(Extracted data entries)
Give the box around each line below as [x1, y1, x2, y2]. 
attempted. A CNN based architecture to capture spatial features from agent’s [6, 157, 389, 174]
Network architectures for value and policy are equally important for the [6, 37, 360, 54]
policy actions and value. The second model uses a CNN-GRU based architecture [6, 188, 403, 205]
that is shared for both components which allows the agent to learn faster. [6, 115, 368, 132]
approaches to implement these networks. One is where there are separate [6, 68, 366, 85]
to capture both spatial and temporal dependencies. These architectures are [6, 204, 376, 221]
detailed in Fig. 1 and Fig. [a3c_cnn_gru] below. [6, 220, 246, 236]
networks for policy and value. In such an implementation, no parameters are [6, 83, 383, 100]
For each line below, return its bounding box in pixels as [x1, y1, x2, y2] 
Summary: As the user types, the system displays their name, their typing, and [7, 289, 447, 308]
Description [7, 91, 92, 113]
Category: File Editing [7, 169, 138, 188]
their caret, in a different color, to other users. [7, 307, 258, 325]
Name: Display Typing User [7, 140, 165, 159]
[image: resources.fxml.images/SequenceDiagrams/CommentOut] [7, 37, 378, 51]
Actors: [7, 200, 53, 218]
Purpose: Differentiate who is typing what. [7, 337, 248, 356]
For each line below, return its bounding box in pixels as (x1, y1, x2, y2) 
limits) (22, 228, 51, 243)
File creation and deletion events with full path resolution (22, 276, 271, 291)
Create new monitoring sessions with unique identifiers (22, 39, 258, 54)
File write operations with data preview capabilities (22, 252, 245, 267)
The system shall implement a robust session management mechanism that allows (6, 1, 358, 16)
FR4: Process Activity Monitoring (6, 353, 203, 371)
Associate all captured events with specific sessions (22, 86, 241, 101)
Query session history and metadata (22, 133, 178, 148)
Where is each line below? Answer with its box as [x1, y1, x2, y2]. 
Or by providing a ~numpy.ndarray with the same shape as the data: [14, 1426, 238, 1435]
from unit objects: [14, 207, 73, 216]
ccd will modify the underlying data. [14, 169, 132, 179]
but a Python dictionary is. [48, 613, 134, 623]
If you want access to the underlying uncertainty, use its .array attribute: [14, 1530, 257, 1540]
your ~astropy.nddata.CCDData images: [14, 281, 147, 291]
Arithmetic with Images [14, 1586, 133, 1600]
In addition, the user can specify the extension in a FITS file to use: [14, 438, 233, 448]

(Exercise description)
Retype only the lines above between the line with "Name: Display Typing User [7, 140, 165, 159]" and the line with "y1, x2, y2)", counting those two lines as well, and keep every character as it is.

(Result of the exercise)
Name: Display Typing User [7, 140, 165, 159]
[image: resources.fxml.images/SequenceDiagrams/CommentOut] [7, 37, 378, 51]
Actors: [7, 200, 53, 218]
Purpose: Differentiate who is typing what. [7, 337, 248, 356]
For each line below, return its bounding box in pixels as (x1, y1, x2, y2) 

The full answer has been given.